** DATA EXTRACT follows **

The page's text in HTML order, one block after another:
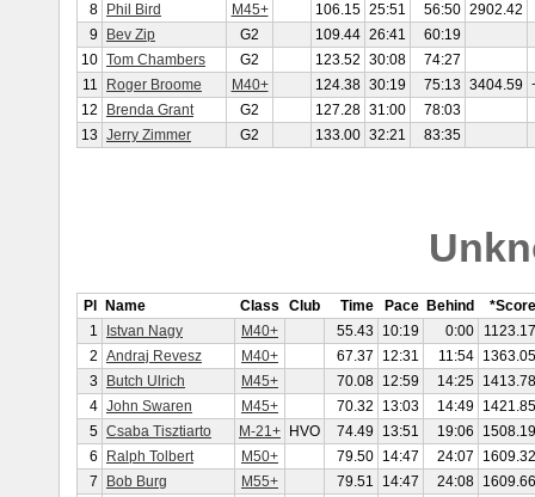
8
Phil Bird M45+ 106.15 25:51 56:50 2902.42
9
Bev Zip G2 109.44 26:41
60:19
10 Tom Chambers G2 123.52 30:08
74:27
11
Roger Broome M40+ 124.38 30:19 75:13 3404.59
12
Brenda Grant G2 127.28 31:00
78:03
13 Jerry Zimmer G2 133.00 32:21 83:35
Pl Name Class Club Time Pace Behind
*Score
1
Istvan Nagy M40+ 55.43 10:19 0:00
1123.17
2 Andraj Revesz M40+ 67.37 12:31 11:54 1363.05
3
Butch Ulrich M45+ 70.08 12:59 14:25 1413.78
4 John Swaren M45+ 70.32 13:03 14:49 1421.85
5 Csaba Tisztiarto M-21+ HVO 74.49 13:51 19:06
1508.19
6
Ralph Tolbert M50+ 79.50 14:47 24:07
1609.32
7
Bob Burg M55+ 79.51 14:47 24:08 1609.66
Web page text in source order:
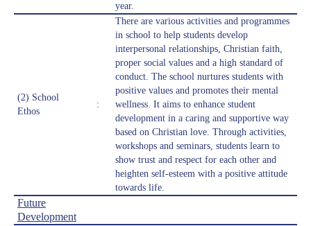
year.
(2) School
Ethos
:
There are various activities and programmes
in school to help students develop
interpersonal relationships, Christian faith,
proper social values and a high standard of
conduct. The school nurtures students with
positive values and promotes their mental
wellness. It aims to enhance student
development in a caring and supportive way
based on Christian love. Through activities,
workshops and seminars, students learn to
show trust and respect for each other and
heighten self-esteem with a positive attitude
towards life.
Future
Development
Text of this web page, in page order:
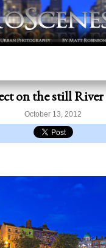
Home
Search
Copyright
on the still
October 13, 2012
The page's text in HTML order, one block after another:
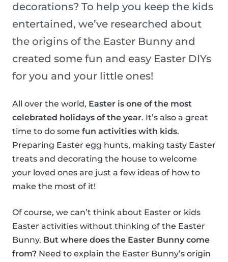
decorations? To help you keep the kids
entertained, we’ve researched about
the origins of the Easter Bunny and
created some fun and easy Easter DIYs
for you and your little ones!
All over the world, Easter is one of the most
celebrated holidays of the year. It’s also a great
time to do some fun activities with kids.
Preparing Easter egg hunts, making tasty Easter
treats and decorating the house to welcome
your loved ones are just a few ideas of how to
make the most of it!
Of course, we can’t think about Easter or kids
Easter activities without thinking of the Easter
Bunny. But where does the Easter Bunny come
from? Need to explain the Easter Bunny’s origin
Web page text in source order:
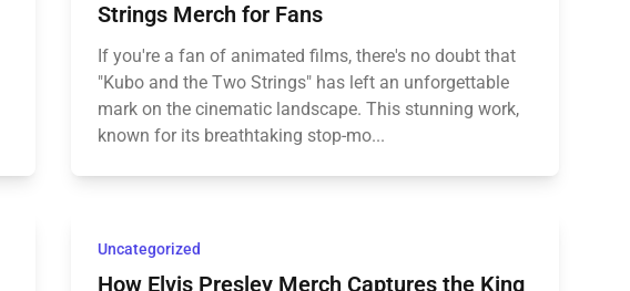
Strings Merch for Fans
If you're a fan of animated films, there's no doubt that
"Kubo and the Two Strings" has left an unforgettable
mark on the cinematic landscape. This stunning work,
known for its breathtaking stop-mo...
Uncategorized
How Elvis Presley Merch Captures the King
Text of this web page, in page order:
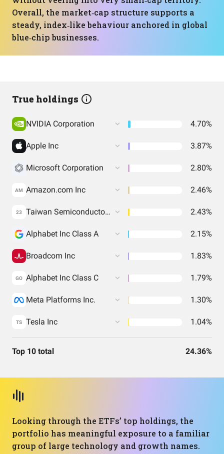
Overall, the market‑cap structure supports a
steady, index‑like behaviour anchored in global
blue‑chip businesses.
True holdings
NVIDIA Corporation 4.70%
Apple Inc 3.87%
Microsoft Corporation 2.80%
AM Amazon.com Inc 2.46%
23 Taiwan Semiconductor Manufacturing Co. Ltd. 2.43%
Alphabet Inc Class A 2.15%
Broadcom Inc 1.83%
GO Alphabet Inc Class C 1.79%
Meta Platforms Inc. 1.30%
TS Tesla Inc 1.04%
Top 10 total 24.36%
Looking through the ETFs’ top holdings, the
portfolio has meaningful exposure to a familiar
group of large technology and growth names.
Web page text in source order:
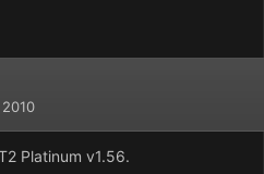
Platinum v1.56.
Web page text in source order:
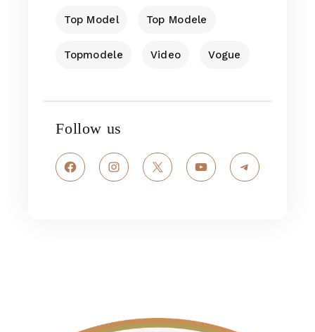
Top Model Top Modele
Topmodele Video Vogue
Follow us
FacebookInstagram
X YouTubeTelegram
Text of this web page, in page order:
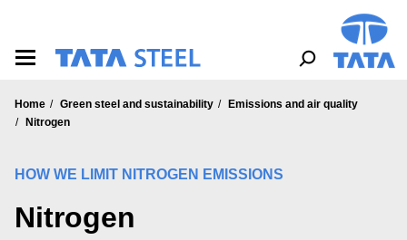
Home Green steel and sustainability
Emissions and air quality
Nitrogen
HOW WE LIMIT NITROGEN EMISSIONS
Nitrogen
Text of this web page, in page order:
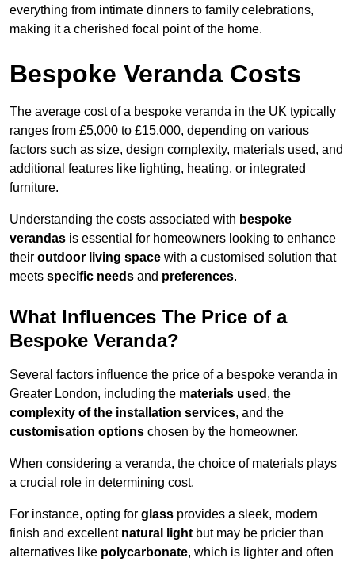
everything from intimate dinners to family celebrations,
making it a cherished focal point of the home.
Bespoke Veranda Costs
The average cost of a bespoke veranda in the UK typically
ranges from £5,000 to £15,000, depending on various
factors such as size, design complexity, materials used, and
additional features like lighting, heating, or integrated
furniture.
Understanding the costs associated with bespoke
verandas is essential for homeowners looking to enhance
their outdoor living space with a customised solution that
meets specific needs and preferences.
What Influences The Price of a
Bespoke Veranda?
Several factors influence the price of a bespoke veranda in
Greater London, including the materials used , the
complexity of the installation services, and the
customisation options chosen by the homeowner.
When considering a veranda, the choice of materials plays
a crucial role in determining cost.
For instance, opting for glass provides a sleek, modern
finish and excellent natural light but may be pricier than
alternatives like polycarbonate, which is lighter and often
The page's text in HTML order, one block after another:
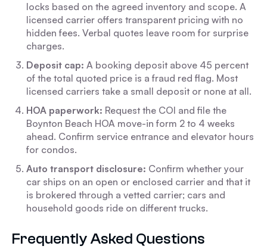
locks based on the agreed inventory and scope. A
licensed carrier offers transparent pricing with no
hidden fees. Verbal quotes leave room for surprise
charges.
Deposit cap: A booking deposit above 45 percent
of the total quoted price is a fraud red flag. Most
licensed carriers take a small deposit or none at all.
HOA paperwork: Request the COI and file the
Boynton Beach HOA move-in form 2 to 4 weeks
ahead. Confirm service entrance and elevator hours
for condos.
Auto transport disclosure: Confirm whether your
car ships on an open or enclosed carrier and that it
is brokered through a vetted carrier; cars and
household goods ride on different trucks.
Frequently Asked Questions
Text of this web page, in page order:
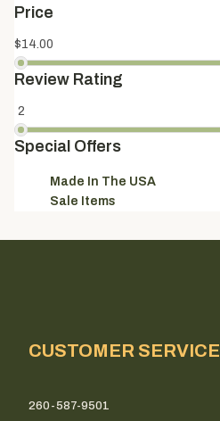
Price
$14.00
Review Rating
2
Special Offers
Made In The USA
Sale Items
CUSTOMER SERVICE
260-587-9501
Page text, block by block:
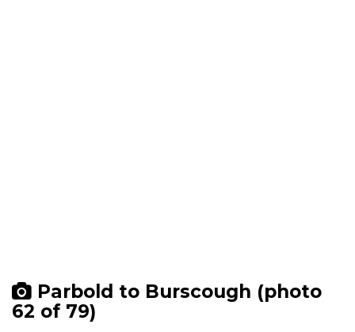
Parbold to Burscough (photo
62 of 79)
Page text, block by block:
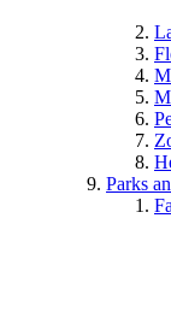
Parks

** End of DATA EXTRACT **

Without including any pictures, please restate all the records exactly.

> _RESPONSE TO THE TASK_
The page's text in HTML order, one block after another:
8
Phil Bird M45+ 106.15 25:51 56:50 2902.42
9
Bev Zip G2 109.44 26:41
60:19
10 Tom Chambers G2 123.52 30:08
74:27
11
Roger Broome M40+ 124.38 30:19 75:13 3404.59
12
Brenda Grant G2 127.28 31:00
78:03
13 Jerry Zimmer G2 133.00 32:21 83:35
Pl Name Class Club Time Pace Behind
*Score
1
Istvan Nagy M40+ 55.43 10:19 0:00
1123.17
2 Andraj Revesz M40+ 67.37 12:31 11:54 1363.05
3
Butch Ulrich M45+ 70.08 12:59 14:25 1413.78
4 John Swaren M45+ 70.32 13:03 14:49 1421.85
5 Csaba Tisztiarto M-21+ HVO 74.49 13:51 19:06
1508.19
6
Ralph Tolbert M50+ 79.50 14:47 24:07
1609.32
7
Bob Burg M55+ 79.51 14:47 24:08 1609.66
Web page text in source order:
year.
(2) School
Ethos
:
There are various activities and programmes
in school to help students develop
interpersonal relationships, Christian faith,
proper social values and a high standard of
conduct. The school nurtures students with
positive values and promotes their mental
wellness. It aims to enhance student
development in a caring and supportive way
based on Christian love. Through activities,
workshops and seminars, students learn to
show trust and respect for each other and
heighten self-esteem with a positive attitude
towards life.
Future
Development
Text of this web page, in page order:
Home
Search
Copyright
on the still
October 13, 2012
The page's text in HTML order, one block after another:
decorations? To help you keep the kids
entertained, we’ve researched about
the origins of the Easter Bunny and
created some fun and easy Easter DIYs
for you and your little ones!
All over the world, Easter is one of the most
celebrated holidays of the year. It’s also a great
time to do some fun activities with kids.
Preparing Easter egg hunts, making tasty Easter
treats and decorating the house to welcome
your loved ones are just a few ideas of how to
make the most of it!
Of course, we can’t think about Easter or kids
Easter activities without thinking of the Easter
Bunny. But where does the Easter Bunny come
from? Need to explain the Easter Bunny’s origin
Web page text in source order:
Strings Merch for Fans
If you're a fan of animated films, there's no doubt that
"Kubo and the Two Strings" has left an unforgettable
mark on the cinematic landscape. This stunning work,
known for its breathtaking stop-mo...
Uncategorized
How Elvis Presley Merch Captures the King
Text of this web page, in page order:
Overall, the market‑cap structure supports a
steady, index‑like behaviour anchored in global
blue‑chip businesses.
True holdings
NVIDIA Corporation 4.70%
Apple Inc 3.87%
Microsoft Corporation 2.80%
AM Amazon.com Inc 2.46%
23 Taiwan Semiconductor Manufacturing Co. Ltd. 2.43%
Alphabet Inc Class A 2.15%
Broadcom Inc 1.83%
GO Alphabet Inc Class C 1.79%
Meta Platforms Inc. 1.30%
TS Tesla Inc 1.04%
Top 10 total 24.36%
Looking through the ETFs’ top holdings, the
portfolio has meaningful exposure to a familiar
group of large technology and growth names.
Web page text in source order:
Platinum v1.56.
Web page text in source order:
Top Model Top Modele
Topmodele Video Vogue
Follow us
FacebookInstagram
X YouTubeTelegram
Text of this web page, in page order:
Home Green steel and sustainability
Emissions and air quality
Nitrogen
HOW WE LIMIT NITROGEN EMISSIONS
Nitrogen
Text of this web page, in page order:
everything from intimate dinners to family celebrations,
making it a cherished focal point of the home.
Bespoke Veranda Costs
The average cost of a bespoke veranda in the UK typically
ranges from £5,000 to £15,000, depending on various
factors such as size, design complexity, materials used, and
additional features like lighting, heating, or integrated
furniture.
Understanding the costs associated with bespoke
verandas is essential for homeowners looking to enhance
their outdoor living space with a customised solution that
meets specific needs and preferences.
What Influences The Price of a
Bespoke Veranda?
Several factors influence the price of a bespoke veranda in
Greater London, including the materials used , the
complexity of the installation services, and the
customisation options chosen by the homeowner.
When considering a veranda, the choice of materials plays
a crucial role in determining cost.
For instance, opting for glass provides a sleek, modern
finish and excellent natural light but may be pricier than
alternatives like polycarbonate, which is lighter and often
The page's text in HTML order, one block after another:
locks based on the agreed inventory and scope. A
licensed carrier offers transparent pricing with no
hidden fees. Verbal quotes leave room for surprise
charges.
Deposit cap: A booking deposit above 45 percent
of the total quoted price is a fraud red flag. Most
licensed carriers take a small deposit or none at all.
HOA paperwork: Request the COI and file the
Boynton Beach HOA move-in form 2 to 4 weeks
ahead. Confirm service entrance and elevator hours
for condos.
Auto transport disclosure: Confirm whether your
car ships on an open or enclosed carrier and that it
is brokered through a vetted carrier; cars and
household goods ride on different trucks.
Frequently Asked Questions
Text of this web page, in page order:
Price
$14.00
Review Rating
2
Special Offers
Made In The USA
Sale Items
CUSTOMER SERVICE
260-587-9501
Page text, block by block:
Parbold to Burscough (photo
62 of 79)
Page text, block by block:
Parks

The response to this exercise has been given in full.